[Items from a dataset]
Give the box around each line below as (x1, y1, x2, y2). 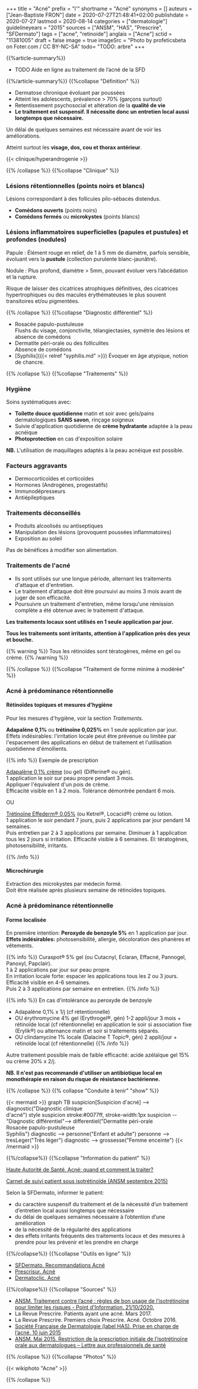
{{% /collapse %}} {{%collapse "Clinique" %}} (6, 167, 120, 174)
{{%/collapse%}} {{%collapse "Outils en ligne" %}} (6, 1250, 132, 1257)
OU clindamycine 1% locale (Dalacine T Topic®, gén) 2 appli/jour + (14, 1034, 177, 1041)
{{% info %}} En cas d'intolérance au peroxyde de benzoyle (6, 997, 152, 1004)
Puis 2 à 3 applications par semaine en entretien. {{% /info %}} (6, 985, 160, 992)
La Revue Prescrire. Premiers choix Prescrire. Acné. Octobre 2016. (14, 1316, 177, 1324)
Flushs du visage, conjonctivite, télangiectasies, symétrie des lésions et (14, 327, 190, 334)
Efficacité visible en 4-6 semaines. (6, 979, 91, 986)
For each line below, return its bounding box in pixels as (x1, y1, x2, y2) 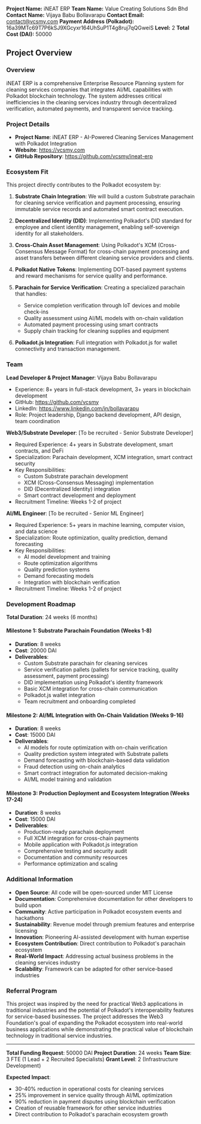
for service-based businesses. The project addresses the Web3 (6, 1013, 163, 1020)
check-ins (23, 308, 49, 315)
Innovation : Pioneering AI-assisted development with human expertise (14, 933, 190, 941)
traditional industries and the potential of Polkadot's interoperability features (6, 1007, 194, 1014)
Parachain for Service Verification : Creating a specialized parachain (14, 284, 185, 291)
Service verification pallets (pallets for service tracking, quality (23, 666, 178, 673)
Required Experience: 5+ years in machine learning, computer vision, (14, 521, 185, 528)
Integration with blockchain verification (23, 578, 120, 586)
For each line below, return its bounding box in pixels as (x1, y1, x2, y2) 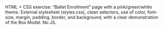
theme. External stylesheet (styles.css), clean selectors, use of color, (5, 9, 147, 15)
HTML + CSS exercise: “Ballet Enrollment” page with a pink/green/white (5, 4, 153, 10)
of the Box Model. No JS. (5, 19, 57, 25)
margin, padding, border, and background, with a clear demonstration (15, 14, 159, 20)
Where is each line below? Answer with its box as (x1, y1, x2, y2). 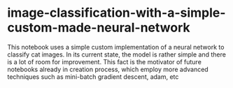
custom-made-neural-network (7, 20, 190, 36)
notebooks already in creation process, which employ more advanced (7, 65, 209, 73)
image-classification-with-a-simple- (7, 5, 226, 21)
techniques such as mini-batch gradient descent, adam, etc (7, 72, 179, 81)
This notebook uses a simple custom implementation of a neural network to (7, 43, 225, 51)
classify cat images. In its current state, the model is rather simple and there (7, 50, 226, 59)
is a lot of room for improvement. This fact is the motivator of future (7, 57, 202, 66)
==
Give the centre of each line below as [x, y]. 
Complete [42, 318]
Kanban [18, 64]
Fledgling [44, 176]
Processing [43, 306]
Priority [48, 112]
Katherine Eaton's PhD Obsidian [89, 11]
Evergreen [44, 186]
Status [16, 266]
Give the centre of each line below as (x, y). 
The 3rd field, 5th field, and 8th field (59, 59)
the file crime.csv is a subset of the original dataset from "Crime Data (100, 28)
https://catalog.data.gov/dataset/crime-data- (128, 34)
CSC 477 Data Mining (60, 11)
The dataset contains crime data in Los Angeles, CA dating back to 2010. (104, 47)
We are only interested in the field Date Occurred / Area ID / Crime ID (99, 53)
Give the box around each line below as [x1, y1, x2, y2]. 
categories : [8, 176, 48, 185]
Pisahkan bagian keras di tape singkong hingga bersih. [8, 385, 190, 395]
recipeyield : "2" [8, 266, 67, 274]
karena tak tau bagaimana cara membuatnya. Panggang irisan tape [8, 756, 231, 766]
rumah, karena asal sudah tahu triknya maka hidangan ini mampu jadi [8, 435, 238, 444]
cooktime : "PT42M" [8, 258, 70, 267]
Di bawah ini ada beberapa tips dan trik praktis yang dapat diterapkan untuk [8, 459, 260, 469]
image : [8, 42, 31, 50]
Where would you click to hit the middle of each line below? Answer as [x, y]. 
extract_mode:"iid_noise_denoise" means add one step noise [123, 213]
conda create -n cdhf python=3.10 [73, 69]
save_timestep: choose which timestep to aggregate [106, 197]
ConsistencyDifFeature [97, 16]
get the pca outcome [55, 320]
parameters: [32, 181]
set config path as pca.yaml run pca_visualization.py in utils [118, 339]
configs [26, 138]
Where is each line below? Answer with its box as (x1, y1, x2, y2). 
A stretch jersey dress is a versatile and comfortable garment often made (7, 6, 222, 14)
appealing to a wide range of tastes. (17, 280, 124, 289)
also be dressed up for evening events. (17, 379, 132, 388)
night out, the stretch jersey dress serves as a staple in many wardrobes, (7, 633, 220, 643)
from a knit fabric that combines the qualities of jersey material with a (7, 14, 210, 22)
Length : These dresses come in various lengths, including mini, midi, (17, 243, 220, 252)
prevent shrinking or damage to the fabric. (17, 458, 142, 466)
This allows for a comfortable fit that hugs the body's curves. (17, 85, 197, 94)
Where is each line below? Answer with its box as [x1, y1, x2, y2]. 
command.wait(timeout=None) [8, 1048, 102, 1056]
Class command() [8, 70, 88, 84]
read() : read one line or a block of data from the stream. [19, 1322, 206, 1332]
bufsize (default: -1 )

■ **Exercise description**: For this exercise, repeat exactly the lines of the data above from the one with "prevent shrinking or" down to the one with "bufsize (default: -1 )", both end lines included.

■ **The answer**:
prevent shrinking or damage to the fabric. (17, 458, 142, 466)
This allows for a comfortable fit that hugs the body's curves. (17, 85, 197, 94)
Where is each line below? Answer with its box as [x1, y1, x2, y2]. 
command.wait(timeout=None) [8, 1048, 102, 1056]
Class command() [8, 70, 88, 84]
read() : read one line or a block of data from the stream. [19, 1322, 206, 1332]
bufsize (default: -1 )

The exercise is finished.